[Stored items]
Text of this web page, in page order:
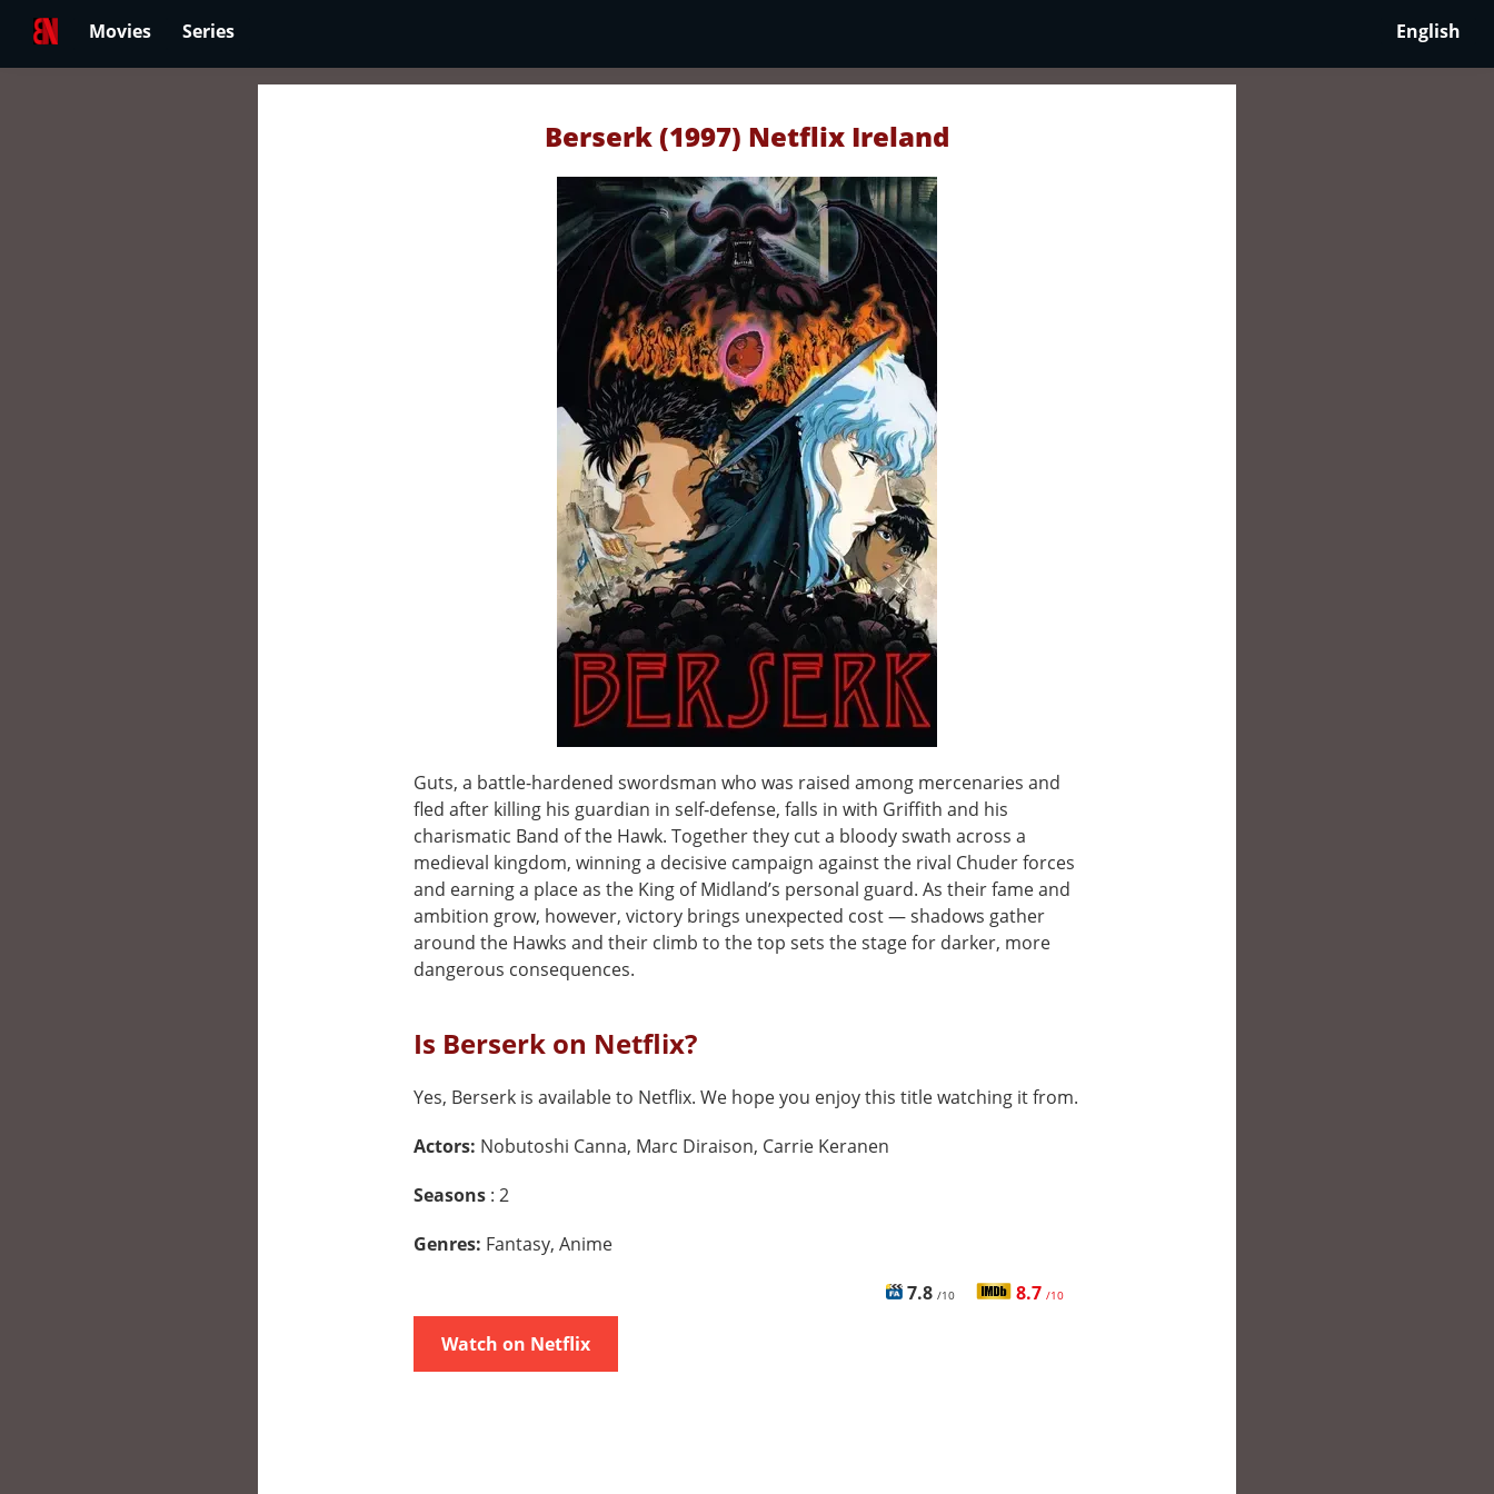
Movies Series English
Berserk (1997) Netflix Ireland
Guts, a battle-hardened swordsman who was raised among mercenaries and
fled after killing his guardian in self‑defense, falls in with Griffith and his
charismatic Band of the Hawk. Together they cut a bloody swath across a
medieval kingdom, winning a decisive campaign against the rival Chuder forces
and earning a place as the King of Midland’s personal guard. As their fame and
ambition grow, however, victory brings unexpected cost — shadows gather
around the Hawks and their climb to the top sets the stage for darker, more
dangerous consequences.
Is Berserk on Netflix?
Yes, Berserk is available to Netflix. We hope you enjoy this title watching it from.
Actors: Nobutoshi Canna, Marc Diraison, Carrie Keranen
Seasons : 2
Genres: Fantasy, Anime
7.8 /10 8.7 /10
Watch on Netflix
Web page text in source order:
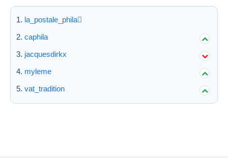
la_postale_phila
caphila
jacquesdirkx
myleme
vat_tradition
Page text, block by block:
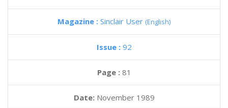
Magazine : Sinclair User (English)
Issue : 92
Page : 81
Date: November 1989
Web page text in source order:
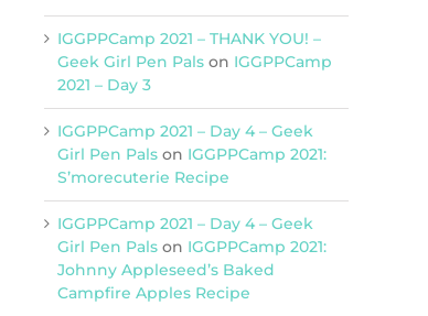
IGGPPCamp 2021 – THANK YOU! –
Geek Girl Pen Pals on IGGPPCamp
2021 – Day 3
IGGPPCamp 2021 – Day 4 – Geek
Girl Pen Pals on IGGPPCamp 2021:
S’morecuterie Recipe
IGGPPCamp 2021 – Day 4 – Geek
Girl Pen Pals on IGGPPCamp 2021:
Johnny Appleseed’s Baked
Campfire Apples Recipe
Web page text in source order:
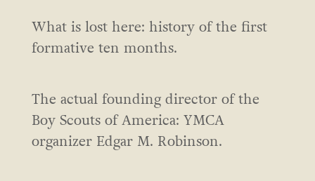
What is lost here: history of the first
formative ten months.
The actual founding director of the
Boy Scouts of America: YMCA
organizer Edgar M. Robinson.
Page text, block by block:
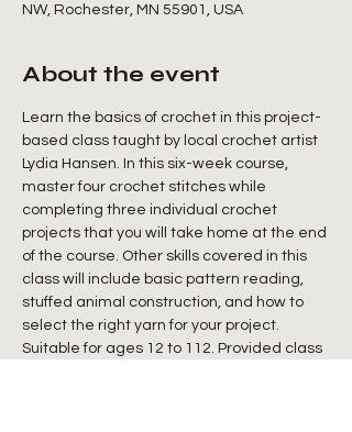
NW, Rochester, MN 55901, USA
About the event
Learn the basics of crochet in this project-
based class taught by local crochet artist
Lydia Hansen. In this six-week course,
master four crochet stitches while
completing three individual crochet
projects that you will take home at the end
of the course. Other skills covered in this
class will include basic pattern reading,
stuffed animal construction, and how to
select the right yarn for your project.
Suitable for ages 12 to 112. Provided class
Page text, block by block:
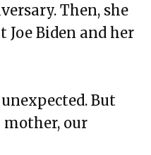
Then, she
Joe Biden and her
But
mother, our
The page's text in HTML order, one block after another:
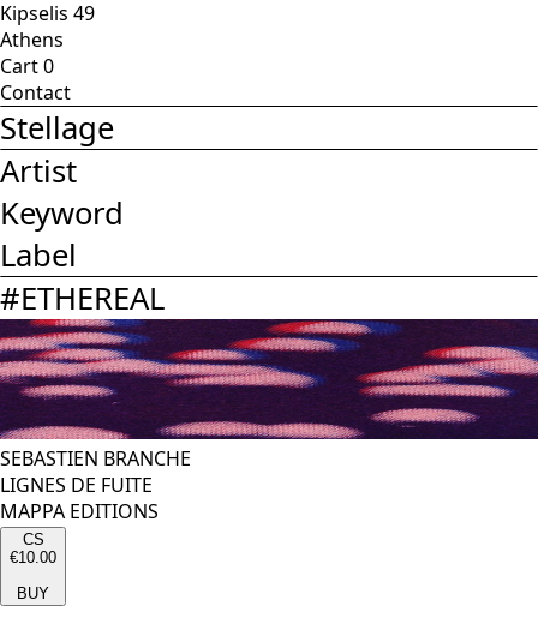
Kipselis 49
Athens
Cart0
Contact
Stellage
Artist
Keyword
Label
#ETHEREAL
SEBASTIEN BRANCHE
LIGNES DE FUITE
MAPPA EDITIONS
CS
€10.00
BUY
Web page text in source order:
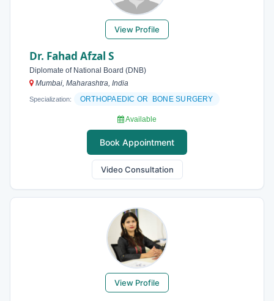
View Profile
Dr. Fahad Afzal S
Diplomate of National Board (DNB)
Mumbai, Maharashtra, India
Specialization: ORTHOPAEDIC OR BONE SURGERY
Available
Book Appointment
Video Consultation
View Profile
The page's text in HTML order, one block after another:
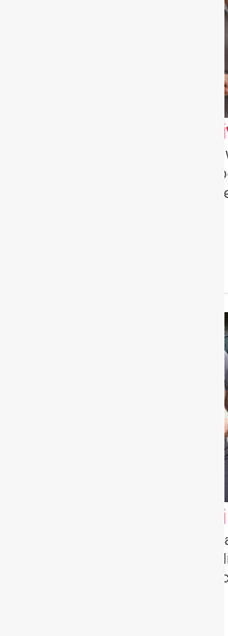
Personal & Daily
Offering essential
help individuals maintain
confidence while managing
Transport &
Supporting safe and reliable
and daily activities, helping
independent, connected and
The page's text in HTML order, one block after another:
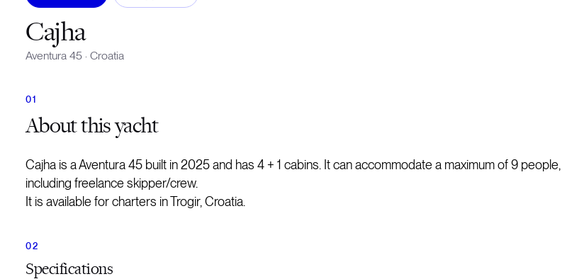
Cajha
Aventura 45 · Croatia
Aboutthis yacht
Cajha is a Aventura 45 built in 2025 and has 4 + 1 cabins. It can accommodate a maximum of 9 people,
including freelance skipper/crew.
It is available for charters in Trogir, Croatia.
Specifications
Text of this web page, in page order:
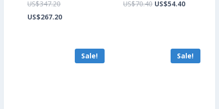
US$347.20Original
price
US$267.20Current
US$267.20.
US$70.40 Original
US$54.40Current
Sale!
Sale!
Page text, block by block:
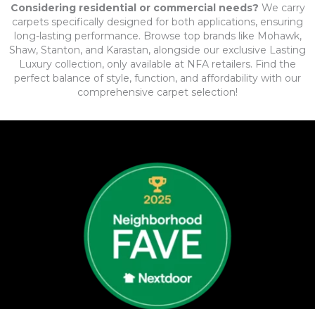
Considering residential or commercial needs? We carry
carpets specifically designed for both applications, ensuring
long-lasting performance. Browse top brands like Mohawk,
Shaw, Stanton, and Karastan, alongside our exclusive Lasting
Luxury collection, only available at NFA retailers. Find the
perfect balance of style, function, and affordability with our
comprehensive carpet selection!
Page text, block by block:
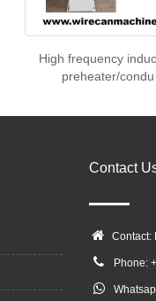
High frequency
preheater/condu
Contact
Contact:
Phone:
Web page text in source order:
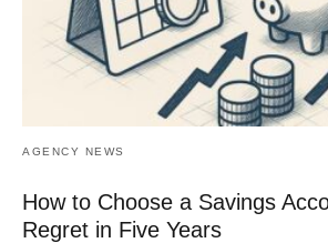
AGENCY NEWS
How to Choose a Savings
Regret in Five Years
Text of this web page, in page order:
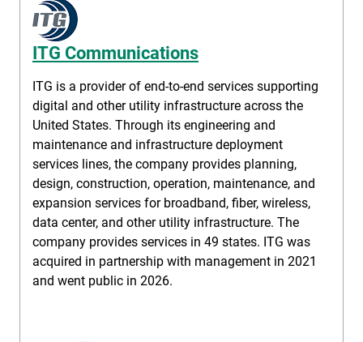
ITG Communications
ITG is a provider of end-to-end services supporting
digital and other utility infrastructure across the
United States. Through its engineering and
maintenance and infrastructure deployment
services lines, the company provides planning,
design, construction, operation, maintenance, and
expansion services for broadband, fiber, wireless,
data center, and other utility infrastructure. The
company provides services in 49 states. ITG was
acquired in partnership with management in 2021
and went public in 2026.
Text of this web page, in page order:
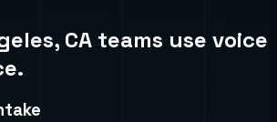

● Required work:
The task calls for repeating each line above exactly while excluding the pictures.

● Result of this task:
Text of this web page, in page order:
Movies Series English
Berserk (1997) Netflix Ireland
Guts, a battle-hardened swordsman who was raised among mercenaries and
fled after killing his guardian in self‑defense, falls in with Griffith and his
charismatic Band of the Hawk. Together they cut a bloody swath across a
medieval kingdom, winning a decisive campaign against the rival Chuder forces
and earning a place as the King of Midland’s personal guard. As their fame and
ambition grow, however, victory brings unexpected cost — shadows gather
around the Hawks and their climb to the top sets the stage for darker, more
dangerous consequences.
Is Berserk on Netflix?
Yes, Berserk is available to Netflix. We hope you enjoy this title watching it from.
Actors: Nobutoshi Canna, Marc Diraison, Carrie Keranen
Seasons : 2
Genres: Fantasy, Anime
7.8 /10 8.7 /10
Watch on Netflix
Web page text in source order:
la_postale_phila
caphila
jacquesdirkx
myleme
vat_tradition
Page text, block by block:
Magazine : Sinclair User (English)
Issue : 92
Page : 81
Date: November 1989
Web page text in source order:
IGGPPCamp 2021 – THANK YOU! –
Geek Girl Pen Pals on IGGPPCamp
2021 – Day 3
IGGPPCamp 2021 – Day 4 – Geek
Girl Pen Pals on IGGPPCamp 2021:
S’morecuterie Recipe
IGGPPCamp 2021 – Day 4 – Geek
Girl Pen Pals on IGGPPCamp 2021:
Johnny Appleseed’s Baked
Campfire Apples Recipe
Web page text in source order:
What is lost here: history of the first
formative ten months.
The actual founding director of the
Boy Scouts of America: YMCA
organizer Edgar M. Robinson.
Page text, block by block:
NW, Rochester, MN 55901, USA
About the event
Learn the basics of crochet in this project-
based class taught by local crochet artist
Lydia Hansen. In this six-week course,
master four crochet stitches while
completing three individual crochet
projects that you will take home at the end
of the course. Other skills covered in this
class will include basic pattern reading,
stuffed animal construction, and how to
select the right yarn for your project.
Suitable for ages 12 to 112. Provided class
Page text, block by block:
Then, she
Joe Biden and her
But
mother, our
The page's text in HTML order, one block after another:
Kipselis 49
Athens
Cart0
Contact
Stellage
Artist
Keyword
Label
#ETHEREAL
SEBASTIEN BRANCHE
LIGNES DE FUITE
MAPPA EDITIONS
CS
€10.00
BUY
Web page text in source order:
View Profile
Dr. Fahad Afzal S
Diplomate of National Board (DNB)
Mumbai, Maharashtra, India
Specialization: ORTHOPAEDIC OR BONE SURGERY
Available
Book Appointment
Video Consultation
View Profile
The page's text in HTML order, one block after another:
Personal & Daily
Offering essential
help individuals maintain
confidence while managing
Transport &
Supporting safe and reliable
and daily activities, helping
independent, connected and
The page's text in HTML order, one block after another:
Cajha
Aventura 45 · Croatia
Aboutthis yacht
Cajha is a Aventura 45 built in 2025 and has 4 + 1 cabins. It can accommodate a maximum of 9 people,
including freelance skipper/crew.
It is available for charters in Trogir, Croatia.
Specifications
Text of this web page, in page order:
US$347.20Original
price
US$267.20Current
US$267.20.
US$70.40 Original
US$54.40Current
Sale!
Sale!
Page text, block by block:
Considering residential or commercial needs? We carry
carpets specifically designed for both applications, ensuring
long-lasting performance. Browse top brands like Mohawk,
Shaw, Stanton, and Karastan, alongside our exclusive Lasting
Luxury collection, only available at NFA retailers. Find the
perfect balance of style, function, and affordability with our
comprehensive carpet selection!
Page text, block by block:
High frequency
preheater/condu
Contact
Contact:
Phone:
Web page text in source order:
AGENCY NEWS
How to Choose a Savings
Regret in Five Years
Text of this web page, in page order:
ITG Communications
ITG is a provider of end-to-end services supporting
digital and other utility infrastructure across the
United States. Through its engineering and
maintenance and infrastructure deployment
services lines, the company provides planning,
design, construction, operation, maintenance, and
expansion services for broadband, fiber, wireless,
data center, and other utility infrastructure. The
company provides services in 49 states. ITG was
acquired in partnership with management in 2021
and went public in 2026.
Text of this web page, in page order:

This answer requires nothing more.